(Information given)

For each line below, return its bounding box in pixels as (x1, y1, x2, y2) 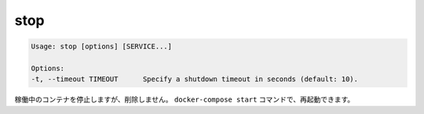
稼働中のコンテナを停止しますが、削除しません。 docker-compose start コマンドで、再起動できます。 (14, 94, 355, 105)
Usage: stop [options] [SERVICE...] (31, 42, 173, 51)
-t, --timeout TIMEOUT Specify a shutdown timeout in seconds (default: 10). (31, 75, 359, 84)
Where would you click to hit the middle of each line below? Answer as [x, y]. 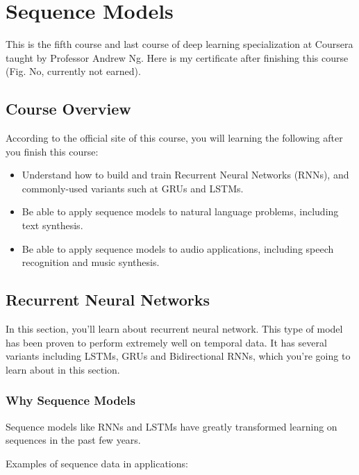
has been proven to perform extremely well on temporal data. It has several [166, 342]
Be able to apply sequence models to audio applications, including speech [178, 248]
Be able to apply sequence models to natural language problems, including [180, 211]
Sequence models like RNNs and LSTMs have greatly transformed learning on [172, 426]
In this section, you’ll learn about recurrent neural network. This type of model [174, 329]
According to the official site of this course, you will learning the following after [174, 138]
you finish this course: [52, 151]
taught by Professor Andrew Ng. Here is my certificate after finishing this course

(End Information given)

> **Exercise directions**: Could you transcribe all of the data exactly, keeping every picture out of the copy?

> **Answer box**:
For each line below, return its bounding box in pixels as (x1, y1, x2, y2) 
稼働中のコンテナを停止しますが、削除しません。 docker-compose start コマンドで、再起動できます。 (14, 94, 355, 105)
Usage: stop [options] [SERVICE...] (31, 42, 173, 51)
-t, --timeout TIMEOUT Specify a shutdown timeout in seconds (default: 10). (31, 75, 359, 84)
Where would you click to hit the middle of each line below? Answer as [x, y]. 
has been proven to perform extremely well on temporal data. It has several [166, 342]
Be able to apply sequence models to audio applications, including speech [178, 248]
Be able to apply sequence models to natural language problems, including [180, 211]
Sequence models like RNNs and LSTMs have greatly transformed learning on [172, 426]
In this section, you’ll learn about recurrent neural network. This type of model [174, 329]
According to the official site of this course, you will learning the following after [174, 138]
you finish this course: [52, 151]
taught by Professor Andrew Ng. Here is my certificate after finishing this course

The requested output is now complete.